# Impact of Property Owners on GR Waters



## Steelee (Aug 26, 2003)

New to this argument, to open everything up. When did extended GR waters happen? 

There are some heavy hitters owning property in some of those streams, including the Indian Club on the LM and Pere Marquette Rod and Gun Club. I would imagine some of these folks and others embrace and fund a move to have less fishermen on "their" river.

Are property owners a factor in keeping GR water?

Thanks


----------



## REG (Oct 25, 2002)

The extended gear regulations on trout streams took effect April 1, 2011.

Regarding owner groups, here is what I saw and is publicly verifiable. There was a representative from the Pere Marquette Watershed Council who spoke in favor of additional gear restricted water at the 1st NRC meeting, which if my memory serves me right was October 2010. Also, back around that time, a former PMWC officer was quoted in one of the papers that one reason they wanted to push bait fishermen out is "they tend to be slobs". 

FWIW, let's recap what went down specifically with the PM in 2010 for those who may not know what happened at that time. Pursuant to Fisheries Order 213, http://michigan.gov/documents/dnr/FO_213.10_317505_7.pdf, the DNR, in concert with the Coldwater Steering Committee, opened up to public recommendations for additional gear restricted waters. The original draft of proposed gear restricted rivers put forth for public comment, which was released sometime around January of 2010 and approved by the Cold Water Committee recommended no changes in the regulations on the PM.

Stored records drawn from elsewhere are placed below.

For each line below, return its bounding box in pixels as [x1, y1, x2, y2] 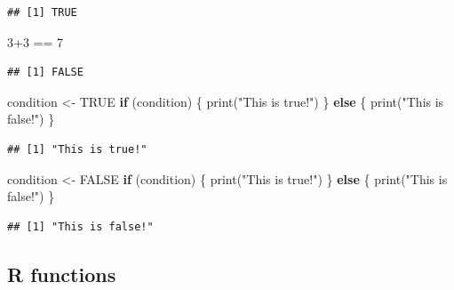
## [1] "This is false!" [7, 220, 154, 233]
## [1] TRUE [7, 6, 77, 19]
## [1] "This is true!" [7, 142, 147, 156]
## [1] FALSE [7, 66, 84, 79]
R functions [7, 260, 116, 287]
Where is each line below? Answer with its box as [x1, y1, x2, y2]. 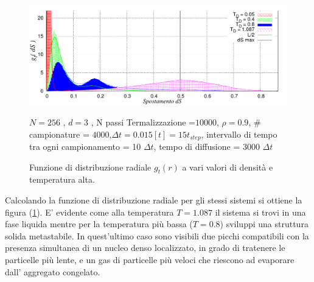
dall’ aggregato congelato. [5, 265, 100, 278]
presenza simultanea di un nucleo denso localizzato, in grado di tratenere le [5, 241, 285, 254]
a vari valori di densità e [182, 160, 273, 173]
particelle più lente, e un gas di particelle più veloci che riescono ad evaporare [5, 253, 295, 266]
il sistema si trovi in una [215, 205, 306, 218]
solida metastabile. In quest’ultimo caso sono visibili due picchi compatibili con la [5, 229, 309, 242]
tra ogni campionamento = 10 [29, 140, 141, 153]
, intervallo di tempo [201, 127, 277, 140]
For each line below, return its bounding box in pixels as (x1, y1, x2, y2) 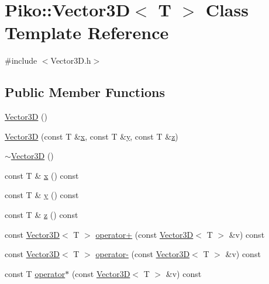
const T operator (5, 267, 65, 279)
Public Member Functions (5, 83, 165, 101)
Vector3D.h (50, 54, 91, 67)
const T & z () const (5, 209, 78, 221)
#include (5, 54, 37, 67)
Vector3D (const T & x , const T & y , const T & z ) (5, 130, 178, 142)
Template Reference (5, 20, 169, 44)
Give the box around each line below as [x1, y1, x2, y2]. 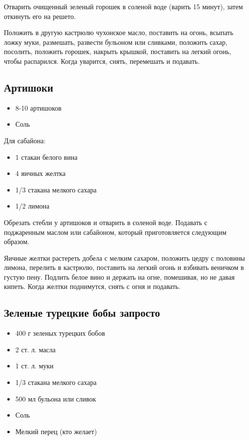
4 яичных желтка [15, 168, 66, 178]
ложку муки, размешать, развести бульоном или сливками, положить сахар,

After a set time frame for public comment via email which went through Feb 2010, recommendations from the public were compiled and a second draft of proposed gear restricted rivers was published for public view sometime around May 2010. Again, no changes to the regulation structure on the PM was recommended. http://www.glfsa.org/science/Review-Michigan-Trout-Streams-for-Gear-Regulations_322301_7.pdf

Next, there was a series of town hall meetings sponsored by the DNR, which mostly took place in June 2010. I attended one of the last meetings, held in St. Joe at the end of June. I only mentioned one of the last meetings as by that time, a lion's share of public comment had already been received at other meetings, with a lion's share of comments on the PM were already recorded, especially from the Bitely and Cadillac meetings. At that time, I and others in attendance at that meeting were told by the now Fisheries Chief was that*no changes in the regulations on the PM * were recommended. Just my observation, but to this day I still believe he was being totally truthful at that time. 

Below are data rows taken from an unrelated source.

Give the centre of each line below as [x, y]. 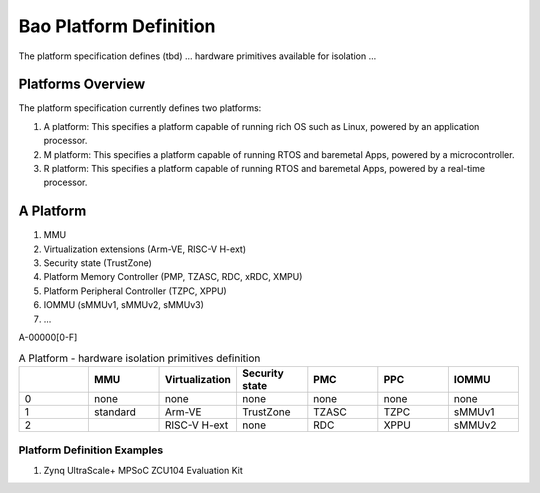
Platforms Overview [82, 84]
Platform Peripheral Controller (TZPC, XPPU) [135, 291]
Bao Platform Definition [117, 26]
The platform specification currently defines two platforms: [140, 108]
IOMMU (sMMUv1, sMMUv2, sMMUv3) [124, 305]
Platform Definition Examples [91, 450]
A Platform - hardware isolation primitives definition [139, 358]
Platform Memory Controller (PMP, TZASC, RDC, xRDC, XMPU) [173, 277]
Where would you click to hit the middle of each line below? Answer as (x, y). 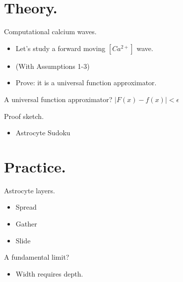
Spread (26, 207)
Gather (26, 224)
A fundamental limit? (37, 257)
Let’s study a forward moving (61, 48)
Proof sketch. (24, 116)
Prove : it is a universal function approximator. (86, 83)
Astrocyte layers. (30, 190)
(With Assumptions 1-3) (53, 66)

So everything is pretty straightforward, right?

Well, fast forward to sometime around August 2010. A respected member on this forum (Splitshot), had picked up on some information that the Pere Marquette somehow was to get additional gear restricted water. The details at that time were not exactly known, but the impression was this additional and surprise gear restrictions for the PM potentially could extend down to Walhalla.

Shortly after this, to verify this for my clarification, I placed a call to the DNR Fisheries Adminstration office. At this time, I was told, that they were recommending the flys only water be extended from Gleason's Landing down to Bowman's Bridge. http://www.glfsa.org/science/GearRestrictedWatersReview_332448_7.pdf This took me by surprise as the second draft published after the email public comment period recommended no changes, and the verification and others received face to face at the town hall meeting.

Another period for emailed comments (voting) was then opened up prior to the NRC meetings. During this second email comment period, a few shops started petitions against the additional gear regulations now being proposed for the PM, however, the DNR disqualified these petitions as unverifiable. After the second email comment period was closed, the matter went before the NRC board. The NRC heard public comment at the meetings for the next three monthly meetings on additional gear restricted rivers through December 2010 before making a recommendation to the DNR Director. As stated, new regulations recommended took effect April 1, 2011.


----------



## swampbuck (Dec 23, 2004)

The law just passed giving the NRC control of fishery's. Is the regulation you mention enforcable?


----------